До конца времен. Сознание, материя и поиски смысла в меняющейся Вселенной (Грин) - страница 181

Любимый пример Пинкера — музыка, адаптивную бесполезность именно этого жанра искусства он излагает наиболее полно. Он считает, что музыка — акустический паразит, который пользуется эмоционально выразительной слуховой чувствительностью, имевшей когда-то давно для наших предков ценность для выживания. Так, гармоники — звуки, частоты которых гармонически связаны (частоты, кратные некоторой общей частоте), — указывают на единый и потенциально опознаваемый источник (физика гласит, что при колебаниях линейного объекта, будь то голосовые связки хищника или оружие, изготовленное из пустотелой кости, частоты колебаний, как правило, представляют собой гармонический ряд). Те из наших предков, кому такие упорядоченные звуки доставляли большее удовольствие, уделяли им, вероятно, больше внимания и потому получали больше информации об окружающей обстановке. Повышенная внимательность могла склонить весы выживания в их пользу, повысив их благополучие и поспособствовав таким образом дальнейшему развитию слуховой чувствительности. Повышенная восприимчивость к другим богатым информацией звукам, от грома до звука шагов или потрескивания веток, еще сильнее повышала внимательность к звукам и, соответственно, еще сильнее наполняла осознанность по отношению к окружающей среде. Так что те из наших предков, кто обладал лучшим слухом и был лучше настроен на звуковое восприятие, получали адаптивное преимущество и, соответственно, способствовали распространению звуковой чувствительности в последующих поколениях. Музыка же, по мнению Пинкера, воздействует на эту звуковую чувствительность и доставляет через нее чувственное удовольствие, не имеющее адаптивной ценности. Примерно как чизкейк искусственно стимулирует древнее адаптивное пристрастие к пище с повышенной калорийностью, музыка искусственно стимулирует древнюю адаптивную чуткость к звукам с повышенной информативной нагрузкой.
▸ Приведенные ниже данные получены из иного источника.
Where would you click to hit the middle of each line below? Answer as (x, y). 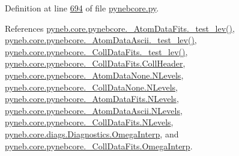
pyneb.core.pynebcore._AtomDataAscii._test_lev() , (101, 40)
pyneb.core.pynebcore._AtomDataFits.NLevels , (92, 99)
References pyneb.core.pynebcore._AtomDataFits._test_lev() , (120, 28)
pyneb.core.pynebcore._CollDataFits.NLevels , (89, 122)
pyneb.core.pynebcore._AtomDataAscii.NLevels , (94, 110)
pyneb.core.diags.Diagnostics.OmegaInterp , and (92, 133)
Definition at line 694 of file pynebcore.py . (82, 8)
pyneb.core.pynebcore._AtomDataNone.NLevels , (94, 75)
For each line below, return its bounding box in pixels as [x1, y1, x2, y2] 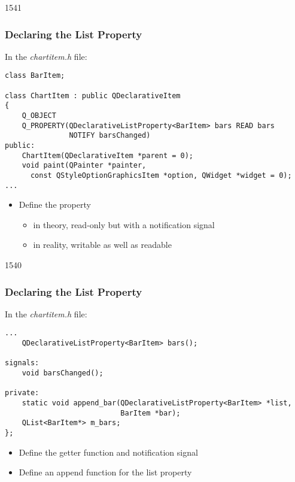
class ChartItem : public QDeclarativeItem [5, 91, 181, 100]
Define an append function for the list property [19, 466, 192, 478]
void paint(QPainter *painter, [22, 161, 147, 170]
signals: [5, 359, 39, 368]
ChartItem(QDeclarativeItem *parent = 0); [22, 151, 193, 160]
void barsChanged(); [22, 369, 104, 378]
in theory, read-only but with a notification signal [33, 218, 215, 231]
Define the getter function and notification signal [19, 445, 198, 458]
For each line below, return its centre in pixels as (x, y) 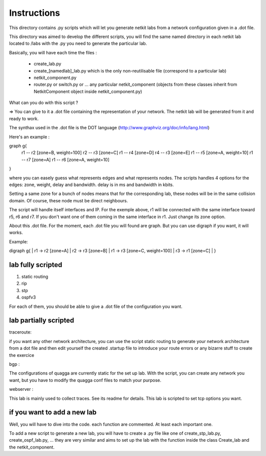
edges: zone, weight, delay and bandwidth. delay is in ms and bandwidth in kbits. (92, 185)
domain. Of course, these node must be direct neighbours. (68, 200)
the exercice (22, 355)
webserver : (21, 389)
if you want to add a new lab (53, 412)
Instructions (34, 13)
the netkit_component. (32, 447)
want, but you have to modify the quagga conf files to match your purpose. (85, 380)

То, что Пинкер ставит в один ряд грешное удовольствие и возвышенное переживание, задевает. Он делает это намеренно. Смысл не в том, чтобы принизить наши переживания при общении с искусством, а в том, чтобы расширить представления о важном. Конечно, необычайно приятно отыскать эволюционную основу для того или иного варианта человеческого поведения и выяснить, что в нашей ДНК этот вариант отмечен несмываемой печатью одобрения. Как приятно представить себе, что искусство, которое многие причисляют к самым возвышенным достижениям человечества, сыграло значительную роль в самом выживании нашего биологического вида! Но, какое бы удовольствие мы от этого ни испытывали, такое объяснение не обязано быть верным. В этом нет необходимости. Биологическая приспособленность не единственный критерий ценности. Не менее чудесно и то, что мы можем подняться над нуждами выживания и выразить при помощи воображения нечто прекрасное, или тревожное, или душераздирающее. Значимость не обязательно связана с адаптивной полезностью. Много лет назад во время семейного обеда в местном ресторанчике, когда официант принес к соседнему столику чизкейк, моей маме, которая вечно сидела на диете, захотелось встать и приветствовать его. Это был жест уважения, который можно отнести не только к самому десерту, но и к тем вездесущим вариантам человеческого поведения, которые, по мнению Пинкера, попадают с этим десертом в одну адаптивную категорию.